[What to work on]:
Scan the listing below. Copy each line that contains "compute".

┄┄┄┄┄┄

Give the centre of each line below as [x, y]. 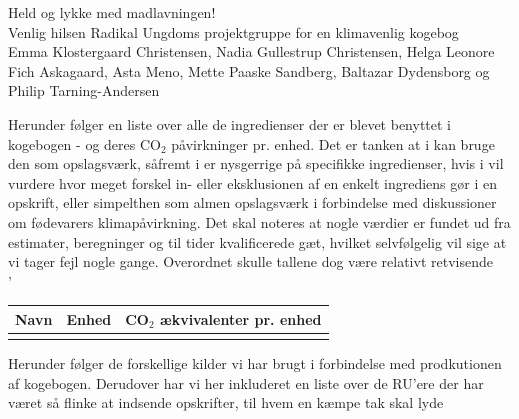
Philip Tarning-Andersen [84, 90]
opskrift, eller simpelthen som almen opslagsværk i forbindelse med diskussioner [252, 202]
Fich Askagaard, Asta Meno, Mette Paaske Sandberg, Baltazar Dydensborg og [249, 70]
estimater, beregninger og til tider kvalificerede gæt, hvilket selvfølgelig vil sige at [257, 241]
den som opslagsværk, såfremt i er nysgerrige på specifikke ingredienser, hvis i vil [256, 163]
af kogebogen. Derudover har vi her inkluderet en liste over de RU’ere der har [246, 382]
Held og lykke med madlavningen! [112, 12]
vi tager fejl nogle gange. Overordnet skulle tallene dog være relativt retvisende [250, 261]
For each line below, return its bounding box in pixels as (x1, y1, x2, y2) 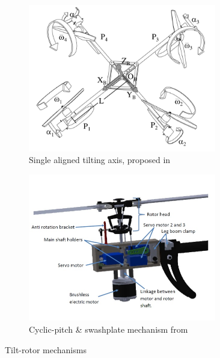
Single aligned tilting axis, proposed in (29, 153, 171, 166)
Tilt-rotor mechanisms (5, 343, 87, 356)
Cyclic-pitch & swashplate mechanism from (29, 323, 188, 335)
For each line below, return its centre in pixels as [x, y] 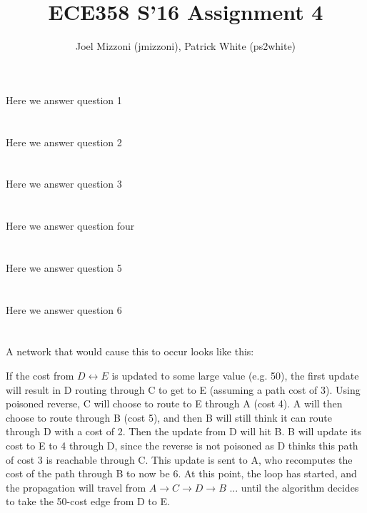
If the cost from [40, 375]
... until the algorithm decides [294, 487]
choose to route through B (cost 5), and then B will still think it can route [169, 417]
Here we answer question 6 [64, 309]
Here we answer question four [70, 226]
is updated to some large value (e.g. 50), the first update [235, 375]
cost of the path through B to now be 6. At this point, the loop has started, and [181, 473]
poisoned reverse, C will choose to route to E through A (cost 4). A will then [174, 403]
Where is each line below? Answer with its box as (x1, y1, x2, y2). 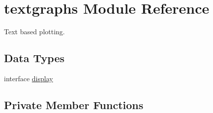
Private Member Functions (4, 97, 144, 112)
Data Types (4, 50, 64, 66)
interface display (4, 73, 53, 83)
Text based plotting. (4, 26, 65, 37)
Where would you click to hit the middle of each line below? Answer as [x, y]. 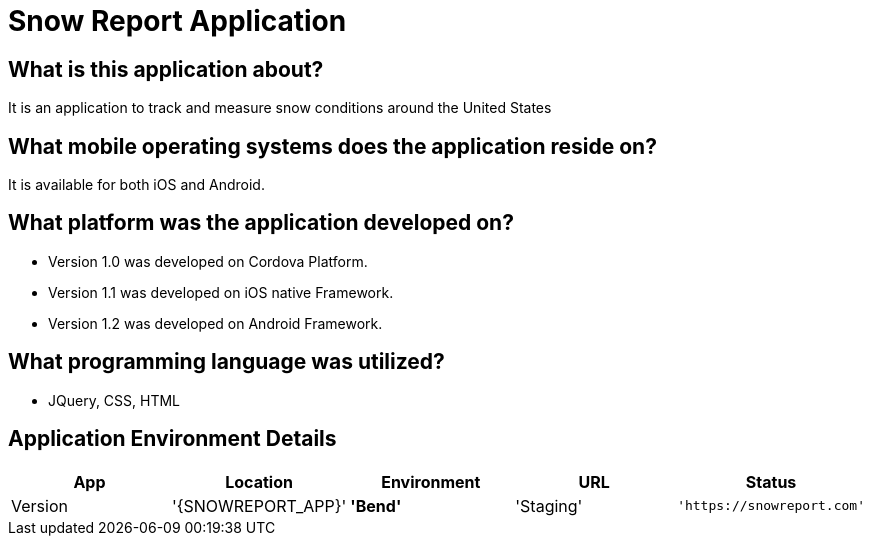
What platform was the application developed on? [261, 223]
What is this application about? [166, 69]
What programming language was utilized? [226, 362]
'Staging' [549, 505]
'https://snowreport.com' [771, 506]
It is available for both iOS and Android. [136, 185]
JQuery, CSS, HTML [114, 400]
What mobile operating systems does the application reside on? [332, 146]
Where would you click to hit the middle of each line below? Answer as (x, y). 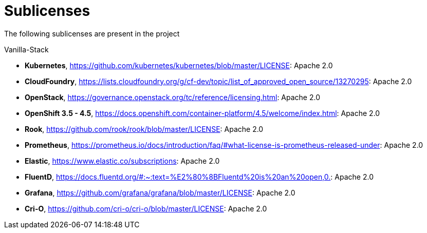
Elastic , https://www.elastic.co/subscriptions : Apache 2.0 (122, 161)
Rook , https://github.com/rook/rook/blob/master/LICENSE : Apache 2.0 (144, 129)
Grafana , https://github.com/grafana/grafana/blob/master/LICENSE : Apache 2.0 (160, 192)
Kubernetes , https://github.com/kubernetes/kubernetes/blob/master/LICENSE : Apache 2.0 (179, 65)
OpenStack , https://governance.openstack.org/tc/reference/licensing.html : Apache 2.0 (172, 97)
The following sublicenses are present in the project (92, 33)
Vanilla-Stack (26, 49)
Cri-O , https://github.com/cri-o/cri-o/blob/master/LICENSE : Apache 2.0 (146, 208)
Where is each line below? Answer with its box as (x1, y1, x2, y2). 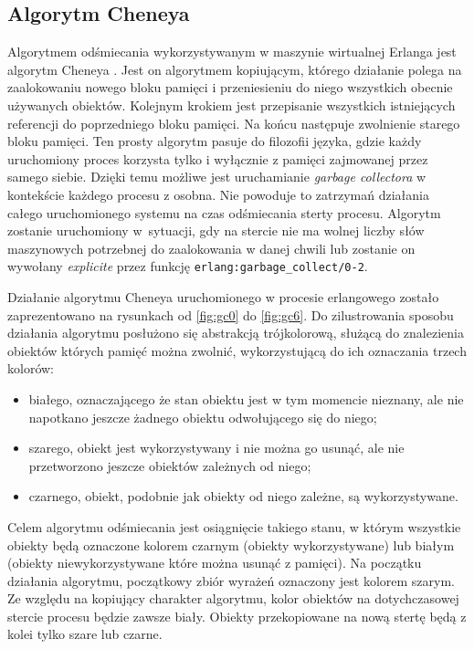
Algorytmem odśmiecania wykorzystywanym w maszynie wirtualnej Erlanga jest (7, 42, 457, 61)
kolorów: (7, 359, 54, 378)
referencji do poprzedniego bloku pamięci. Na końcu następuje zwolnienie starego (7, 113, 460, 132)
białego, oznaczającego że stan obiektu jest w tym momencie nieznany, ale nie (28, 389, 464, 408)
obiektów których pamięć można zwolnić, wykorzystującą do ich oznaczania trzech (7, 340, 467, 360)
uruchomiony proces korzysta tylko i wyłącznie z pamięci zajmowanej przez (7, 149, 428, 168)
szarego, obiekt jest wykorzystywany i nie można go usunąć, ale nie (28, 438, 405, 457)
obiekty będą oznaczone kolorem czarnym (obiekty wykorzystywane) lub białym (7, 535, 455, 554)
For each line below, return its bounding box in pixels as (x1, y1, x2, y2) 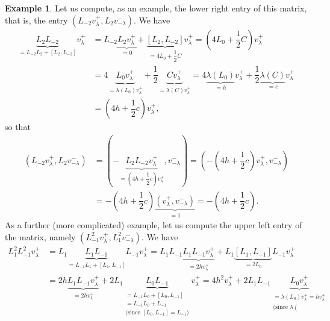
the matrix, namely (5, 230, 76, 243)
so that (5, 120, 31, 133)
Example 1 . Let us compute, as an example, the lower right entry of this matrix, (5, 2, 307, 14)
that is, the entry (5, 13, 68, 26)
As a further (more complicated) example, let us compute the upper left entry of (5, 219, 302, 231)
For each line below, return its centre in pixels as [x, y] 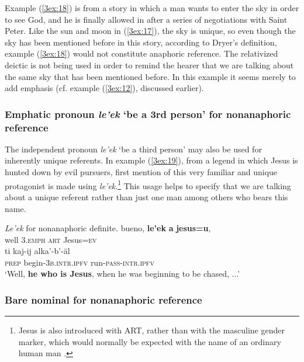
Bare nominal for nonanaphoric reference [103, 300]
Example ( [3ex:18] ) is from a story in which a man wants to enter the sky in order [152, 8]
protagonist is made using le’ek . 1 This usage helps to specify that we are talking [148, 185]
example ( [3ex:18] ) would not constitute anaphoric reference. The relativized [141, 53]
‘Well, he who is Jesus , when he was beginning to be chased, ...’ [122, 274]
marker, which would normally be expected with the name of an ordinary [150, 341]
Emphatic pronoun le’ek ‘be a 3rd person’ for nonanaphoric [148, 114]
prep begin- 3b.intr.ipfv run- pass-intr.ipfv [80, 262]
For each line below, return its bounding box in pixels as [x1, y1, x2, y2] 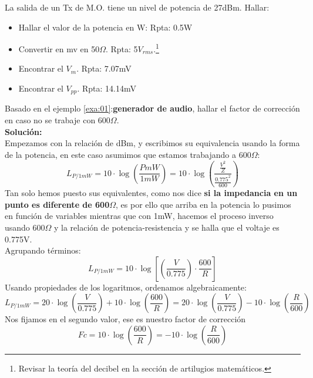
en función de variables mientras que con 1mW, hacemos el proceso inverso [5, 210, 274, 222]
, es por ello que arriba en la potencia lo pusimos [116, 198, 291, 210]
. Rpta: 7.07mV [76, 62, 132, 75]
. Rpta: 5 [105, 42, 138, 55]
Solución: [5, 125, 42, 137]
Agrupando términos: [5, 244, 81, 256]
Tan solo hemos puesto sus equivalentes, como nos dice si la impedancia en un [5, 187, 298, 199]
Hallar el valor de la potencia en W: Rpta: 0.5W [18, 21, 193, 33]
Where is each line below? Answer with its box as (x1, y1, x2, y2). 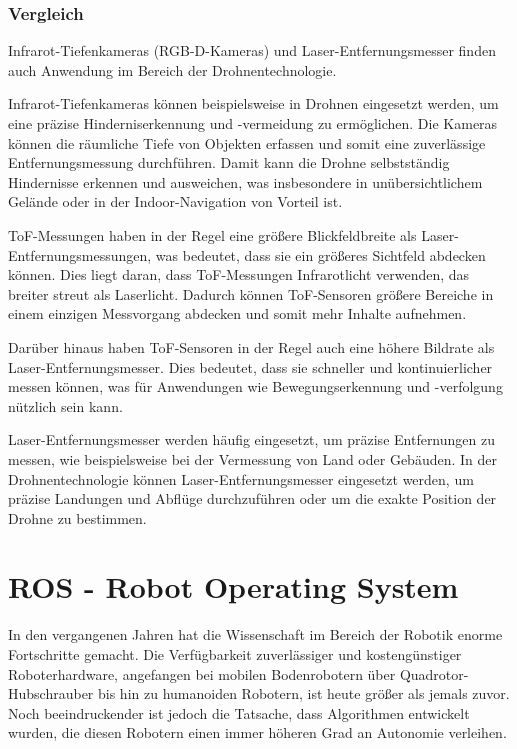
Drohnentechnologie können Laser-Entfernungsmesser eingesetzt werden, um (8, 468, 474, 489)
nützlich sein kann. (8, 395, 123, 416)
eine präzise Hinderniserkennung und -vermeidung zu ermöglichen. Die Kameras (8, 113, 498, 133)
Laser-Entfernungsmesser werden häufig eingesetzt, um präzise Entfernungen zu (8, 429, 495, 450)
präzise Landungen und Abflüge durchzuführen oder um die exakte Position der (8, 488, 497, 509)
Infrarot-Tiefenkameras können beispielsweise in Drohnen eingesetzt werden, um (8, 93, 499, 114)
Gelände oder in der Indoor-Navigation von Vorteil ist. (8, 191, 343, 212)
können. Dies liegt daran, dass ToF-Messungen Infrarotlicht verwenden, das (8, 264, 470, 285)
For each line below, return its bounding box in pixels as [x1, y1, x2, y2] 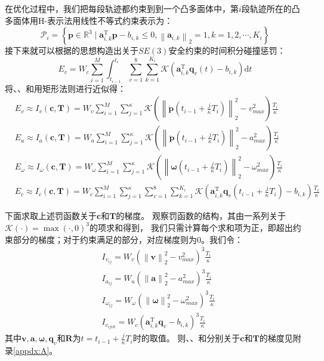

┄┄┄┄┄┄

[Result]:
Example 1 . Let us compute, as an example, the lower right entry of this matrix, (5, 2, 307, 14)
As a further (more complicated) example, let us compute the upper left entry of (5, 219, 302, 231)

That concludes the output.